1. Интенсивное усвоение опыта европейской культуры.

2. Общий с Европой переход от риторического, готового слова (термин А.В. Михайлова) – к слову диалогическому, оговорочному (М.М. Бахтин).

Масштаб личности поэта-государственника отразил своеобразие бурной эпохи становления нации и Империи, сконцентрировал в себе, сосредоточил специфику связи русской и европейской культур. Изучение наследия Державина требует восстановления всего многообразия контекстуальных и метатекстуальных отношений, динамики времени.

1. Чтобы вполне оценить роль и место Державина, специфику его поэтики, его необходимо изучать в сопряжении с целым рядом крупнейших русских авторов XIX–XX вв. А в мировой поэзии – с Данте и Горацием, в сопоставлении с гимнической (одической и псалм-одической) традицией, с последним поэтом Средневековья – Франсуа Вийоном.

Своеобразие Державина можно адекватно понять лишь через отталкивание от всех предшествующих веков и отношения с последующей культурой, которую он во многом угадал и предопределил.

Державин объединяет в себе опыт европейской культуры – от античности до классицизма. При этом его фигура одиноко высится на изломе XVIII в. – рядом с ним нет ему равных: Ломоносов уже ушел, Карамзин еще не явился.

Не равнять же его с квази-классицистами Сумароковым, Хемницером, Капнистом или с просветителями масоном Радищевым и консерватором Фонвизиным. Они принадлежат своим десятилетиям, от силы двум-трем.

Державин задал основную тематику русской литературы XIX века и опосредованно, через нее оказал влияние на Новейшее время. И неправомерно рассматривать его лишь в проекции архаики, как это было задано Ю. Тыняновым3 [4]; он столь же человек традиции (классики), как и новации (модерна). Трудность заключается в уловлении динамического равновесия этих полярных начал.

С подачи Тынянова о Державине сложилось представление как о поэте, сводимом исключительно к преемственности, традиции. Это не совсем верный подход к истории.

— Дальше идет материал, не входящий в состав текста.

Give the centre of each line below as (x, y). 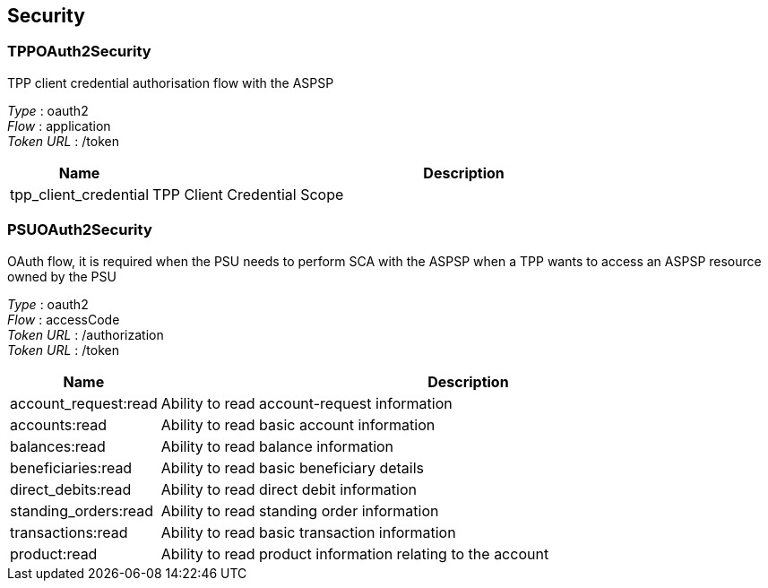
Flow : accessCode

В любой ситуации можно видеть доминирование некой тенденции, и то формулировать ее чрезвычайно осторожно; в данном случае лучше говорить о балансе противоборствующих начал, чтобы не нарушить реальное соотношение сил.

С не меньшим основанием акцент можно перенести на противоположную тенденцию, усугубив новаторскую доминанту. Результат определяется мировоззренческим подходом, установкой, приемом, восприятием интерпретатора.

Возникает впечатление, что Тынянов видел процесс лишь в проекции «архаика-новация», естественно, отдавая предпочтение последней. Очевидно, на него оказала влияние не только революционная эпоха, но и слова Пушкина: «Старик Державин нас заметил, и в гроб сходя, благословил». Формалисту поэт видится едва ли не гробовых дел мастером. Он стал восприниматься в заданной парадигме так, будто родился стариком, и лишь для того, чтобы «в гроб сходя, благословить» новый век и восходящее «солнце русской поэзии».

Для Пушкинской эпохи такая аберрация восприятия приемлема, но для двадцатого века выглядит субъективной, крайне сомнительной. Дело не в Тынянове и формалистах-экспериментаторах; их понять можно, пафос новаций определялся эпохой. Печально иное: близорукий энтузиазм юных вошел в моду, обрел статус нормы. Жажда новаций и скорой смены кумиров (в чем они-то не повинны), короткое дыхание и короткая память стали доминирующей интенцией.

Конечно, как считают англичане: кто в молодости не радикал – у того нет сердца, кто в старости не консерватор – у того нет ума. Похоже, поколения вечных бунтарей сменяются иной формацией; дегенерация эпох очевидна. Трудно винить прежних в понимании истории в сугубо линейной, а не объемной конструкции.